Repeat every line of the listing below exactly, minus the pictures.

--*--

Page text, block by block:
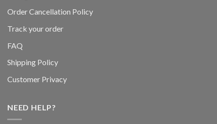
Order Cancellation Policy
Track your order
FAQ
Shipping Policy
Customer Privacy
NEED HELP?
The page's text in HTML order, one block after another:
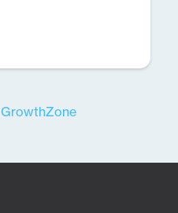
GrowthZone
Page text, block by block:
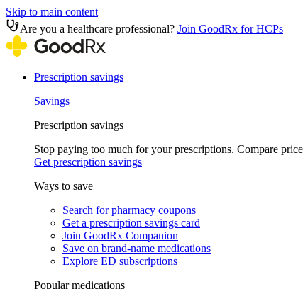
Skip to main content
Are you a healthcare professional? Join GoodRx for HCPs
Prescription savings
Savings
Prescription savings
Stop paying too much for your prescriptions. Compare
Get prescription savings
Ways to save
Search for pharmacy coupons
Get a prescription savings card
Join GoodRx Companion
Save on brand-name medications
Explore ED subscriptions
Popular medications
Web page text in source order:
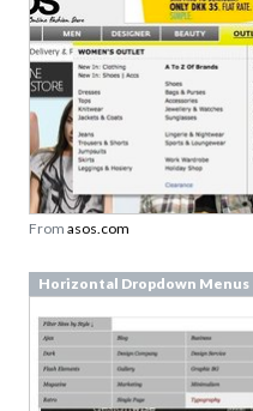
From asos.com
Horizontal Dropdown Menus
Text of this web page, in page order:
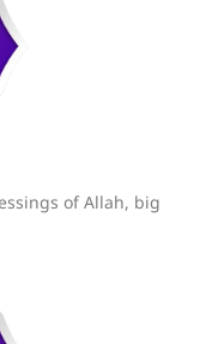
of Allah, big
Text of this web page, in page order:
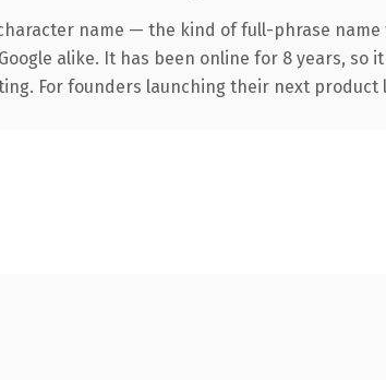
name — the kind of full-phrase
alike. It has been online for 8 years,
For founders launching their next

--*--

→ **Solution to this exercise**
Page text, block by block:
Order Cancellation Policy
Track your order
FAQ
Shipping Policy
Customer Privacy
NEED HELP?
The page's text in HTML order, one block after another:
GrowthZone
Page text, block by block:
Skip to main content
Are you a healthcare professional? Join GoodRx for HCPs
Prescription savings
Savings
Prescription savings
Stop paying too much for your prescriptions. Compare
Get prescription savings
Ways to save
Search for pharmacy coupons
Get a prescription savings card
Join GoodRx Companion
Save on brand-name medications
Explore ED subscriptions
Popular medications
Web page text in source order:
From asos.com
Horizontal Dropdown Menus
Text of this web page, in page order:
of Allah, big
Text of this web page, in page order:
name — the kind of full-phrase
alike. It has been online for 8 years,
For founders launching their next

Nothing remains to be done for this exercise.